La BCE assouplit les critères de ses achats d’actifs
La Banque centrale européenne (BCE) veut étendre son programme d’achats d’actifs (Quantitative easing) aux obligations d’une maturité d’un an au lieu de deux ans actuellement, ainsi qu’aux actifs dont le rendement est inférieur au taux de dépôt (actuellement de -0,4%), a indiqué, jeudi, le président de l’institut d'émission, Mario Draghi, lors d’une conférence de presse. Selon lui, la BCE est prête à agir «avec tous les instruments si nécessaire».
Dans les minutes qui ont précédé la conférence de presse, la BCE a annoncé le maintien de ses taux directeurs et une prolongation de son programme d’achats d’actifs dont le montant sera toutefois réduit. Au lieu de 80 milliards d’euros par mois jusqu'à mars 2017, le programme sera prolongé de 9 mois jusqu’en décembre 2017, «ou au-delà si nécessaire». Les achats s'élèveront à 60 milliards d’euros à compter d’avril 2017. La banque centrale se laisse la possibilité d’augmenter à nouveau la taille ou la durée de son programme d’achats en cas de dégradation des perspectives d’inflation.
Les nouvelles modalités d’achat d’actifs, qui prendront effet dès le 1er janvier, devraient permettre d'éviter le risque de pénurie de titres que la BCE redoutait ces derniers mois.
Commentant les mesures annoncées, Mario Draghi a souligné que l’ «objectif est d’instiller le sentiment que la BCE sera présente sur les marchés pour longtemps. Donc une présence durable est aussi le message de la décision d’aujourd’hui. C’est pour cela que le tapering n’a pas été discuté.»
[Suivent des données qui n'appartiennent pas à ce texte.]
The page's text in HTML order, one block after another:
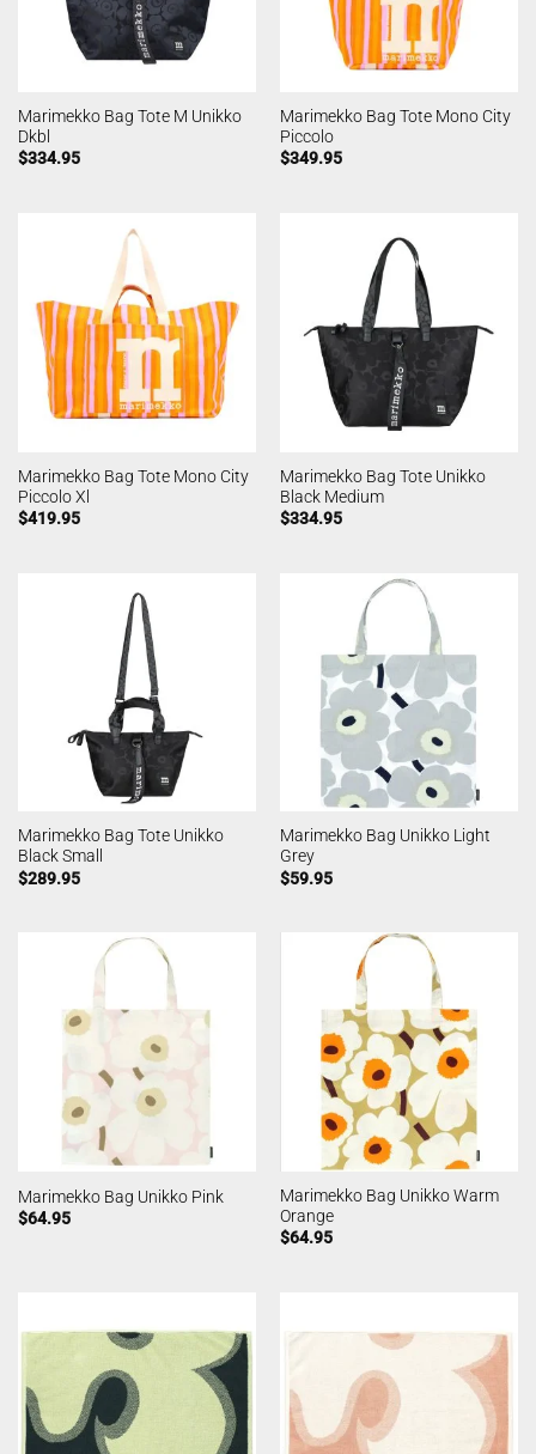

Sur le front de l’inflation, Mario Draghi ne s’attend plus au retour d’une inflation proche de 2% avant 2020, le taux cible de la BCE. Cette année, le taux d’inflation sera de 0,2%. L’an prochain, ce taux devrait atteindre 1,3% et non plus 1,2% comme espéré en septembre. En 2018, il n’atteindrait que 1,5%. Et en 2019, l’inflation augmenterait de 1,7% seulement.
Concernant la croissance, l’institution de Francfort a révisé en légère hausse ses prévisions à 1,7% en 2016 et en 2017 (contre 1,6% prévu en septembre). En 2018, la croissance s'élèverait à 1,6% tout comme en 2019.
Le taux de refinancement, principal taux directeur de la BCE, reste fixé à zéro, le taux de la facilité de dépôt à -0,4% et le taux de prêt marginal à 0,25%.